PROVIDED DATA:
- Opening Delimiter -

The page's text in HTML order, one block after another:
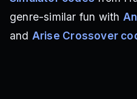
genre-similar fun with
and Arise Crossover

- Closing Delimiter -

DIRECTIONS FOR THIS TASK: Copy every line above word for word and exclude the pictures.

SOLUTION:
The page's text in HTML order, one block after another:
genre-similar fun with
and Arise Crossover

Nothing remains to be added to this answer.